Here is a scan of my A5 sheet workings.
Years are down the left margin
Next columns are the prime factors for each year (helps to find early/late dates)
Followed by the earliest possible date
then the latest possible date for each year.
Finally a tally of the number of days between the two Magic Dates
I “looped” the gaps between dates to help keep track of what I was doing.
I only did the counting of gaps that looked promising.
The other side of the sheet has the years 27-55 and 96-00
Wow! That’s much more robust and thorough than my approach!
I guessed that there would be a 3 or 4 calendar year difference, say with 1 or 2 prime years and an invalid co-prime year in-between. A co-prime is the product of 2 primes, e.g. 43 and 2. I was lucky in spotting the 1097 days example since I started close to my real date of birth! I didn’t cover the whole century.
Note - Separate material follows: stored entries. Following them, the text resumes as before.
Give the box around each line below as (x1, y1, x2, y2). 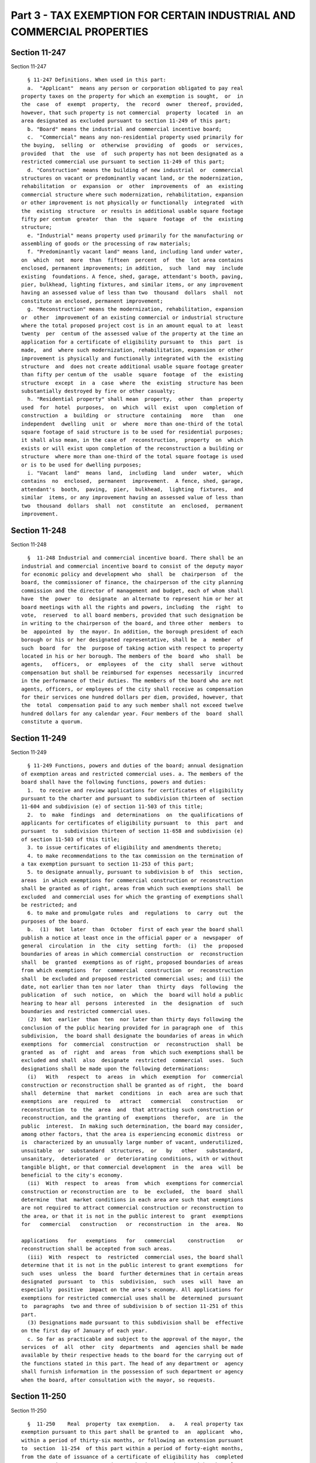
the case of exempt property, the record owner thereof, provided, (21, 101, 243, 108)
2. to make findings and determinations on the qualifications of (27, 811, 243, 818)
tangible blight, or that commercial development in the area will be (21, 1163, 243, 1170)
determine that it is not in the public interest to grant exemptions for (21, 1262, 243, 1269)
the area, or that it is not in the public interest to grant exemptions (21, 1213, 243, 1220)
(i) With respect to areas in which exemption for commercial (27, 1074, 243, 1080)
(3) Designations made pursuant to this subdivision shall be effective (27, 1319, 243, 1325)
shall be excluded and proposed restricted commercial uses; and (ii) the (21, 975, 243, 982)
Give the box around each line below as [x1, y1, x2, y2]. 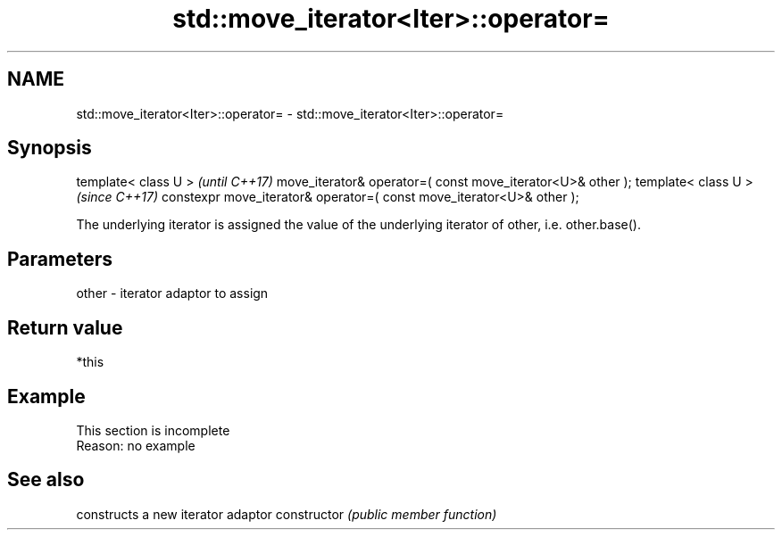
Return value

Yes, it was that string of three years 57, 58 and 59 where I noticed the first two were co-primes and the third was a Prime. And especially 58, with 29 and it not being a leap year. I had the 1097 for quite a while, but it took a bit of methodical work to ensure there weren’t any other similar combinations.
Nice teaser.
Three coins in the fountain … well, not exactly !
A table has 4 coins placed on it with two coins facing heads-up and two coins facing heads-down.
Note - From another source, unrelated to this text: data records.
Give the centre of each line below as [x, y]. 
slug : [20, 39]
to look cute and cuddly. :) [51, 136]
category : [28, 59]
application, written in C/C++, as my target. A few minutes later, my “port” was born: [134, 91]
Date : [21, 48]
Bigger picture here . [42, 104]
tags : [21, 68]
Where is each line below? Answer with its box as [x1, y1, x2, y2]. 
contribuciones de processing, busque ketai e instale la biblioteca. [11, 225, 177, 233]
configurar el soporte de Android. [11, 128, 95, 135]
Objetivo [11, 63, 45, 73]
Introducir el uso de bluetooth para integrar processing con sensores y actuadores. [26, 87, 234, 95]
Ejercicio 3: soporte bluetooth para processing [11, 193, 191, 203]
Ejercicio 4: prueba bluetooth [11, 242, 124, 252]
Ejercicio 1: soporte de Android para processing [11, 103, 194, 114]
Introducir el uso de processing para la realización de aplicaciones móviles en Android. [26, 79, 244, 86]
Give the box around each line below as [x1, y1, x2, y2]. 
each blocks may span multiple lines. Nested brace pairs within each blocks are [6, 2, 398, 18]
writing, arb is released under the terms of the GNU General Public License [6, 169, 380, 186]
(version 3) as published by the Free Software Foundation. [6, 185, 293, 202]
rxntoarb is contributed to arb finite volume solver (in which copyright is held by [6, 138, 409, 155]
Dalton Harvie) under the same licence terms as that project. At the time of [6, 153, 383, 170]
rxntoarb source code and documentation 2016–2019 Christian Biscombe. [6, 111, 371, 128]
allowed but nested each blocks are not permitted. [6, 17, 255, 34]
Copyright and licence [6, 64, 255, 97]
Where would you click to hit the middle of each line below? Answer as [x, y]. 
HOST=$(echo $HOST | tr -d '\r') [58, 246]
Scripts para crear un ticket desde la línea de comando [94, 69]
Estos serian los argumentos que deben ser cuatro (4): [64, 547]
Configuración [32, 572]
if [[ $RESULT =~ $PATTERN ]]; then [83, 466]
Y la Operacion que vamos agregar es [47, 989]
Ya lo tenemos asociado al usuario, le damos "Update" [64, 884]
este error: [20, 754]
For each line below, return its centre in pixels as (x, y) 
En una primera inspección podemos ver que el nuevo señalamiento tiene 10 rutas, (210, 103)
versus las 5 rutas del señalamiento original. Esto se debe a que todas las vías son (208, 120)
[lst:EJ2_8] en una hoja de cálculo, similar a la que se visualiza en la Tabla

You were previously blindfolded, and still are, so can’t see the coins.
How can you re-arrange the coins into two piles such that each pile has the same number of coins showing heads-up ?
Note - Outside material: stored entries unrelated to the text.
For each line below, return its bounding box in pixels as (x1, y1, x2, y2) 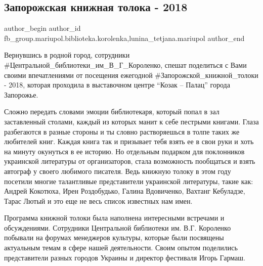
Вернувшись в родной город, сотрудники (4, 50, 130, 60)
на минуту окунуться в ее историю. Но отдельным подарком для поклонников (4, 146, 245, 156)
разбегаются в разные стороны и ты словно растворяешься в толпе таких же (4, 126, 240, 137)
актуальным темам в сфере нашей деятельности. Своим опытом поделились (4, 242, 238, 253)
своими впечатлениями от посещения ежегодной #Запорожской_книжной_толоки (4, 69, 258, 80)
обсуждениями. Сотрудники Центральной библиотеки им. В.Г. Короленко (4, 222, 231, 233)
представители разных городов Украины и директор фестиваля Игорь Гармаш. (4, 252, 245, 262)
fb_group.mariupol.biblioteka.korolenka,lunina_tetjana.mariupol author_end (4, 32, 245, 43)
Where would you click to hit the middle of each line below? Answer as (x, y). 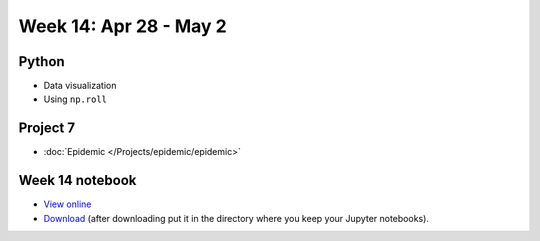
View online (67, 204)
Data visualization (80, 86)
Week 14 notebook (77, 180)
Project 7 (46, 128)
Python (41, 61)
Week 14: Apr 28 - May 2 (122, 26)
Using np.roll (75, 99)
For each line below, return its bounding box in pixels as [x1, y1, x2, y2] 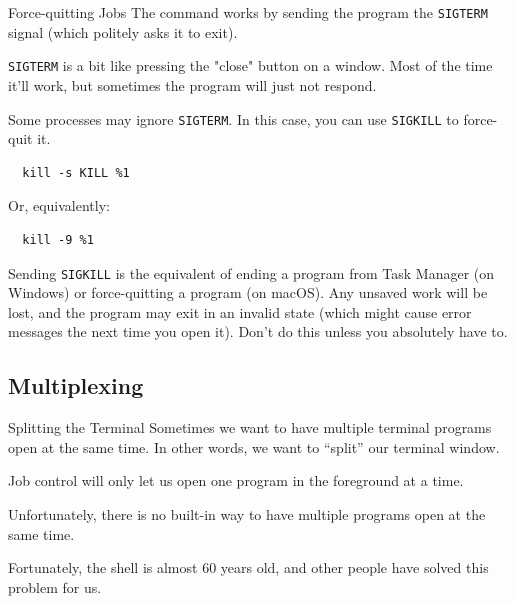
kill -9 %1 [22, 232, 94, 247]
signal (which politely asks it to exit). [8, 21, 238, 42]
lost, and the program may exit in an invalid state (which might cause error [8, 301, 472, 322]
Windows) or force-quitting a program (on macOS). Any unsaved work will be [8, 282, 488, 303]
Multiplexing [8, 370, 144, 401]
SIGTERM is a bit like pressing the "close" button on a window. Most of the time [8, 55, 493, 76]
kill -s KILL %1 [22, 165, 130, 180]
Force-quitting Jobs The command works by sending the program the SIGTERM [8, 2, 488, 22]
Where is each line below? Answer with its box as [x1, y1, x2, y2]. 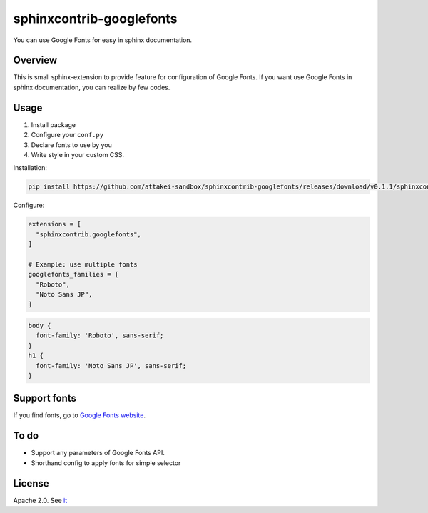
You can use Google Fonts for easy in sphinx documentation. [13, 36, 193, 44]
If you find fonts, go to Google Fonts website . [13, 411, 146, 419]
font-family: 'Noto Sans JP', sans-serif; [36, 362, 187, 369]
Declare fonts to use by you [31, 140, 112, 149]
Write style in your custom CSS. [31, 150, 125, 159]
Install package [31, 120, 76, 129]
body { [28, 322, 51, 329]
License [13, 477, 49, 489]
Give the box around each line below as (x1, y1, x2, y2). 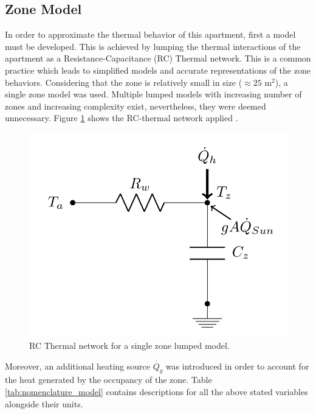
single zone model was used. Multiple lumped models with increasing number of (5, 88, 302, 100)
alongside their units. (5, 397, 83, 410)
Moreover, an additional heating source (5, 359, 150, 372)
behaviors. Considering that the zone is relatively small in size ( (5, 75, 242, 88)
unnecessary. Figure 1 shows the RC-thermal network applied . (5, 111, 238, 124)
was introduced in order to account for (165, 359, 309, 372)
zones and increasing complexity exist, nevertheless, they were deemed (5, 99, 266, 112)
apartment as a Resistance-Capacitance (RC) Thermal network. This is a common (5, 52, 311, 65)
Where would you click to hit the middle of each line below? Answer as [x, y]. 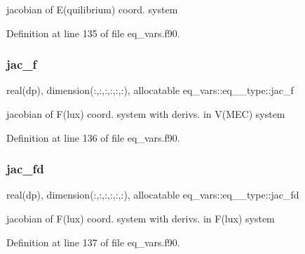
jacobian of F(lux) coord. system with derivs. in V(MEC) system [146, 114]
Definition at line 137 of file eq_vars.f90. [93, 242]
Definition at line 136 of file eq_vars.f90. [93, 137]
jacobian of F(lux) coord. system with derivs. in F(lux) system [141, 218]
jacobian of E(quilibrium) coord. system [92, 9]
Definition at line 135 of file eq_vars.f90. [93, 33]
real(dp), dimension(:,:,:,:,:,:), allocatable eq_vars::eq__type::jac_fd [153, 195]

I would add that the process isn’t limited to just 4 coins.
It should work with 40 coins (in other words, any multiple of 4 coins, I think) provided the starting point is that half the coins are heads-up and half the coins are heads-down.
I’ve only tried it up to 16 coins and it impresses the grandchildren 
You can do it with gloves on if they think you can feel the difference between heads/tails with your fingers - you don’t need to feel the difference.
Are you allowed to turn any coins over at any time?
Hi Steve, Yes.
You can turn as many coins over as you wish.
In that case, step1 is to split the coins into two pairs, then step2 is to take one of the pairs and turn both coins over.
Well done Steve, and nicely described !
As a party-piece with the grandchildren, I normally use 16 coins and wear a pair of gloves - they are convinced that I can feel heads and tails. Add in a few mumbo- jumbo words and, hey-presto …. they are amazed.
I like the idea of all the theatrics!
As an aside, I think it works for any even number of coins?
I think you are right Ravvie. Well, more accurately, you ARE right.
Never realised that until you pointed it out. Thank you.
All you have to do for this one, is find the numbers that fit the boxes.
Normal arithmetic, no tricks, just straight forward arithmetic. (or, if it helps, algebra !)
I make it that the solution involves non-integers.
that is what I found.
One of those that at first glance looks very easy. I tried to solve it in my head but eventually had to resort to equations 
Same story here Steve ….
I’ve filled up two pages of scrap paper with scribbles last night and now having respite care.
I know the feeling Mike !
I filled half a page with trial and error guesses, then opted for algebra. Even then, I had to work methodically.
But all came good in the end. Hope the respite care goes well
For the sake of completeness, my solutions were as follows. Top line 3.5 and 4.5. Second line 9.5 and 3.5.